Rainbow Sesame Salad

Starting salad season on the right foot, this recipe delivers on crunch, vibrant flavors & is customizable to whatever you have in the fridge that needs a home. Throw a noodle in the mix or turn this into a wrap! You can’t go wrong! (serves 1 as a main dish or 2 as a side).

Rainbow Sesame Salad

A vibrant, crunchy dish full of fresh flavors and endless customization options!
Course: Main Course, Salad, Side Dish
Keyword: healthy, high protein, lunch, salad
Servings: 2
Author: Hailey McCluskey

Ingredients

For the salad:

  • 1 cup green cabbage shredded
  • cup purple cabbage shredded
  • 2-3 green onions chopped
  • ½ cup matchstick carrots
  • ½-1 red bell pepper thinly sliced
  • 1 jalapeño seeded and sliced

For topping:

  • fresh cilantro
  • sesame seeds
  • chopped green onions
  • wonton strips

For the dressing:

  • 2 tbsp sesame oil
  • 1 tsp olive oil
  • 2 tbsp soy sauce
  • tbspm maple syrup
  • 2 tsp minced ginger
  • ½ tsp white pepper

Optional: grilled chicken or shrimp

Instructions

  • If including chicken, marinate in equal parts soy sauce & sesame oil, as well as 1 tbsp each of minced garlic and minced ginger.
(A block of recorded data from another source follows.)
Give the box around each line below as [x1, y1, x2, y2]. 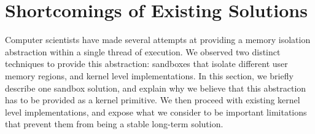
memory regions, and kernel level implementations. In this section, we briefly [5, 69, 294, 82]
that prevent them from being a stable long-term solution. [5, 117, 224, 130]
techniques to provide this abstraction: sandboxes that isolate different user [5, 57, 288, 70]
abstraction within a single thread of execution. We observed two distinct [5, 45, 281, 58]
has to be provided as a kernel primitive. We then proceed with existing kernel [5, 93, 300, 106]
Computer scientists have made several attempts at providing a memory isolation [5, 33, 311, 46]
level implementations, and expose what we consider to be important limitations [5, 105, 307, 118]
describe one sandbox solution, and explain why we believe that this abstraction [5, 81, 306, 94]

Marinate for up to 24 hrs or at least 2 hrs in the refrigerator. Grill, pan fry or bake your chicken until internal temperature reaches 165 F. Slice & set aside while you prepare your salad.
  • Make the dressing by combining all ingredients in a tightly sealed jar or container and shaking vigorously before use.
  •  In a large bowl, assemble your salad by combining both shredded cabbages, carrots, green onion, carrots, jalapeno & bell pepper. Top with chicken, cilantro, sesame seeds, more green onions and wonton strips and add dressing – toss & enjoy!